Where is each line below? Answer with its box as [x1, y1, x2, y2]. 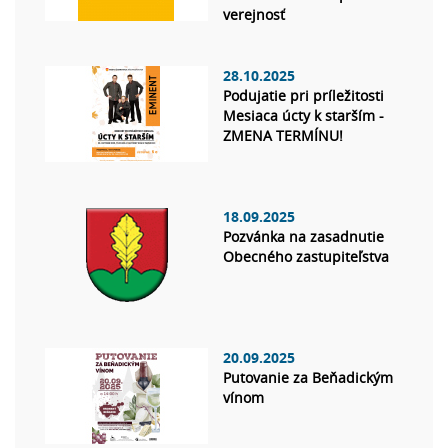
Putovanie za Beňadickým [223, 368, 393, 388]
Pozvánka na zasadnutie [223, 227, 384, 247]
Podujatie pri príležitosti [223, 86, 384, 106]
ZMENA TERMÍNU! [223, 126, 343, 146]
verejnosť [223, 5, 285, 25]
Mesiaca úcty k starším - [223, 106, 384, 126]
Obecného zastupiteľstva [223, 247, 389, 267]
◆ ◆ ◆
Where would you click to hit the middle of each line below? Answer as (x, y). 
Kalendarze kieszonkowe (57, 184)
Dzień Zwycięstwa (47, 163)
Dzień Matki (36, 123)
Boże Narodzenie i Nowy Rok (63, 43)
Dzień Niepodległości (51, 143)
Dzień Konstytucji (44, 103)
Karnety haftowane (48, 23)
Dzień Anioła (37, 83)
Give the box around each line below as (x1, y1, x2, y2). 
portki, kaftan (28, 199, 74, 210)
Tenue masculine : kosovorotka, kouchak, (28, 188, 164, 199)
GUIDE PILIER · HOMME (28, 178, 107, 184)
◆ ◆ ◆
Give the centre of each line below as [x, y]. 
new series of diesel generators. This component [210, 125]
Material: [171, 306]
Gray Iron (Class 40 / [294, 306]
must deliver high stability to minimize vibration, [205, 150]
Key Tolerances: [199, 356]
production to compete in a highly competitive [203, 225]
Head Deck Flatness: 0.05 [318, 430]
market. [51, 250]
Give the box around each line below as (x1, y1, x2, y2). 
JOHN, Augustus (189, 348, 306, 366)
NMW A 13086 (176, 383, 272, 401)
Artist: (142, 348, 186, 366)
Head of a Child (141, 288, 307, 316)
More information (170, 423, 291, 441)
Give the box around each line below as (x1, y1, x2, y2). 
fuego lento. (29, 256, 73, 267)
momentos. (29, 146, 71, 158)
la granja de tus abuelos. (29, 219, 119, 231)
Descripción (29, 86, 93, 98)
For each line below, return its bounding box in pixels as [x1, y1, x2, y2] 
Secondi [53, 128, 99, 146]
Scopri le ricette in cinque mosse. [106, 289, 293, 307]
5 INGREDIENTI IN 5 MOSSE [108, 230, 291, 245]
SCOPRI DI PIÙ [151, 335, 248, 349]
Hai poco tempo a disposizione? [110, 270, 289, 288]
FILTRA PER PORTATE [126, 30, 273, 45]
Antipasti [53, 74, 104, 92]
◆ ◆ ◆
> **PROBLEM**
From the records above, print only the lines between the one holding "Mesiaca úcty k starším - [223, 106, 384, 126]" and the one holding "Obecného zastupiteľstva [223, 247, 389, 267]", inclusive, exactly as they stand.

> **REPLY**
Mesiaca úcty k starším - [223, 106, 384, 126]
Obecného zastupiteľstva [223, 247, 389, 267]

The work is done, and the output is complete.